[Data items]
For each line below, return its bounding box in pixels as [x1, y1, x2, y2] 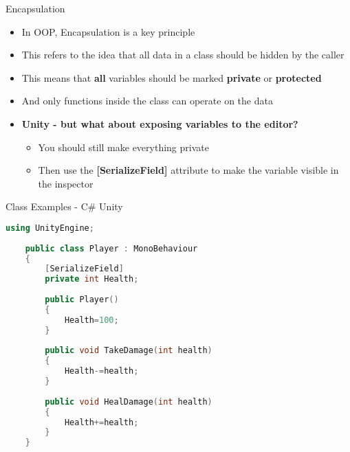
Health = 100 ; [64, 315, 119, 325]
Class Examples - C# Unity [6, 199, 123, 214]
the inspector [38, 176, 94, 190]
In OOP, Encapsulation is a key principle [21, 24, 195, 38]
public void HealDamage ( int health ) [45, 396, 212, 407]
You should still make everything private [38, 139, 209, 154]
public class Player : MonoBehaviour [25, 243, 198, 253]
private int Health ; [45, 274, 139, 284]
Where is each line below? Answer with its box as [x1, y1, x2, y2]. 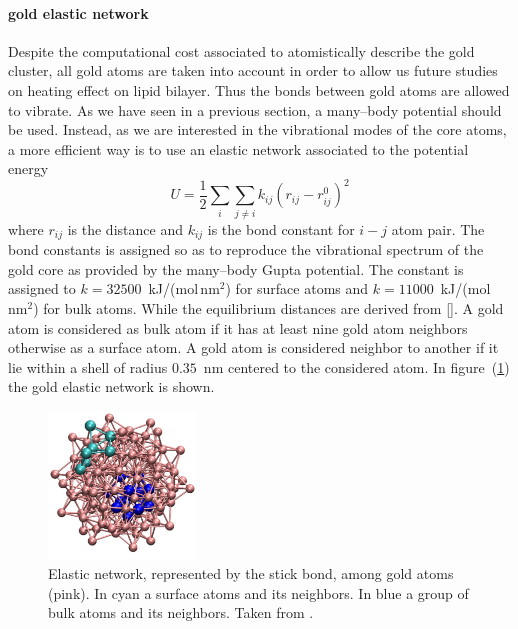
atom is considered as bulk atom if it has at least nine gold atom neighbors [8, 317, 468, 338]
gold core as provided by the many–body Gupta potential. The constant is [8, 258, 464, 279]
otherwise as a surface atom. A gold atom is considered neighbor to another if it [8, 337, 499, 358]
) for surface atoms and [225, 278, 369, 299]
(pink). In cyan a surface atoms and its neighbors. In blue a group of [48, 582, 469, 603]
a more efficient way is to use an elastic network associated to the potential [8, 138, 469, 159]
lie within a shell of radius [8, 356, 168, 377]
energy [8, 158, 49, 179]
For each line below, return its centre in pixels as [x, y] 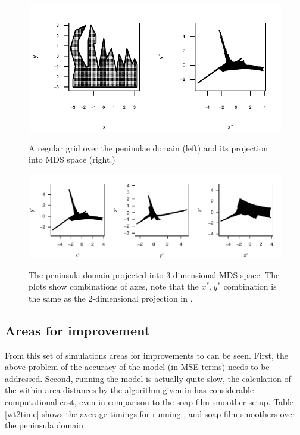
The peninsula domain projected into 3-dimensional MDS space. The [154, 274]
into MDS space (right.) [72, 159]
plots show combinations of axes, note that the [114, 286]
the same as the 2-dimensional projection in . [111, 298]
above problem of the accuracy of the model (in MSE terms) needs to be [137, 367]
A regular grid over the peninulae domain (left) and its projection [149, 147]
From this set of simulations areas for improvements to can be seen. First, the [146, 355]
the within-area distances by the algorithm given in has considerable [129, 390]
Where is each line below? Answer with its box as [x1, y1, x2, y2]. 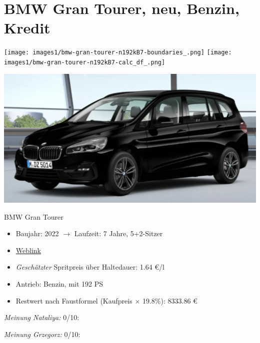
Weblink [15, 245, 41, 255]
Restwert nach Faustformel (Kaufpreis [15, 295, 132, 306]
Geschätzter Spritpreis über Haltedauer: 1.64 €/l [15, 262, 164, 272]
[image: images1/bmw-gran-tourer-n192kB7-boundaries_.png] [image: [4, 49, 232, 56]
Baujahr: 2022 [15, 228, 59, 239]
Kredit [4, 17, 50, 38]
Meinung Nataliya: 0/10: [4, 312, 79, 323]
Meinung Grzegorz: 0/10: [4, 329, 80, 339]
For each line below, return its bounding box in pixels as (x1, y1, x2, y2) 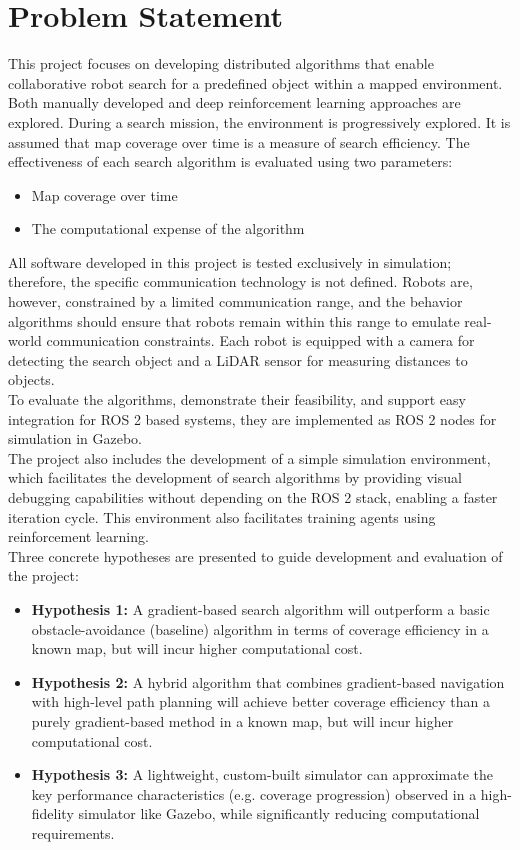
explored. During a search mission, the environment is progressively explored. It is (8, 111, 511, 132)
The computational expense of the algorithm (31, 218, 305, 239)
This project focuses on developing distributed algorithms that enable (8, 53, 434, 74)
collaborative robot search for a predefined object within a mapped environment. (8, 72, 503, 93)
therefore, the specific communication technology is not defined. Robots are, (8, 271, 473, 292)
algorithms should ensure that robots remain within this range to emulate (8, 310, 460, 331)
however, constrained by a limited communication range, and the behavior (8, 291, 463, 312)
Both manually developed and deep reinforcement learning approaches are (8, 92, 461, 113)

#### Goal of the exercise
Give every record again without changing a word. Exclude the pictures.

#### Task output
For each line below, return its bounding box in pixels as [x1, y1, x2, y2] 
Health = 100 ; [64, 315, 119, 325]
Class Examples - C# Unity [6, 199, 123, 214]
the inspector [38, 176, 94, 190]
In OOP, Encapsulation is a key principle [21, 24, 195, 38]
public void HealDamage ( int health ) [45, 396, 212, 407]
You should still make everything private [38, 139, 209, 154]
public class Player : MonoBehaviour [25, 243, 198, 253]
private int Health ; [45, 274, 139, 284]
Where is each line below? Answer with its box as [x1, y1, x2, y2]. 
atom is considered as bulk atom if it has at least nine gold atom neighbors [8, 317, 468, 338]
gold core as provided by the many–body Gupta potential. The constant is [8, 258, 464, 279]
otherwise as a surface atom. A gold atom is considered neighbor to another if it [8, 337, 499, 358]
) for surface atoms and [225, 278, 369, 299]
(pink). In cyan a surface atoms and its neighbors. In blue a group of [48, 582, 469, 603]
a more efficient way is to use an elastic network associated to the potential [8, 138, 469, 159]
lie within a shell of radius [8, 356, 168, 377]
energy [8, 158, 49, 179]
For each line below, return its centre in pixels as [x, y] 
The peninsula domain projected into 3-dimensional MDS space. The [154, 274]
into MDS space (right.) [72, 159]
plots show combinations of axes, note that the [114, 286]
the same as the 2-dimensional projection in . [111, 298]
above problem of the accuracy of the model (in MSE terms) needs to be [137, 367]
A regular grid over the peninulae domain (left) and its projection [149, 147]
From this set of simulations areas for improvements to can be seen. First, the [146, 355]
the within-area distances by the algorithm given in has considerable [129, 390]
Where is each line below? Answer with its box as [x1, y1, x2, y2]. 
Weblink [15, 245, 41, 255]
Restwert nach Faustformel (Kaufpreis [15, 295, 132, 306]
Geschätzter Spritpreis über Haltedauer: 1.64 €/l [15, 262, 164, 272]
[image: images1/bmw-gran-tourer-n192kB7-boundaries_.png] [image: [4, 49, 232, 56]
Baujahr: 2022 [15, 228, 59, 239]
Kredit [4, 17, 50, 38]
Meinung Nataliya: 0/10: [4, 312, 79, 323]
Meinung Grzegorz: 0/10: [4, 329, 80, 339]
For each line below, return its bounding box in pixels as (x1, y1, x2, y2) 
explored. During a search mission, the environment is progressively explored. It is (8, 111, 511, 132)
The computational expense of the algorithm (31, 218, 305, 239)
This project focuses on developing distributed algorithms that enable (8, 53, 434, 74)
collaborative robot search for a predefined object within a mapped environment. (8, 72, 503, 93)
therefore, the specific communication technology is not defined. Robots are, (8, 271, 473, 292)
algorithms should ensure that robots remain within this range to emulate (8, 310, 460, 331)
however, constrained by a limited communication range, and the behavior (8, 291, 463, 312)
Both manually developed and deep reinforcement learning approaches are (8, 92, 461, 113)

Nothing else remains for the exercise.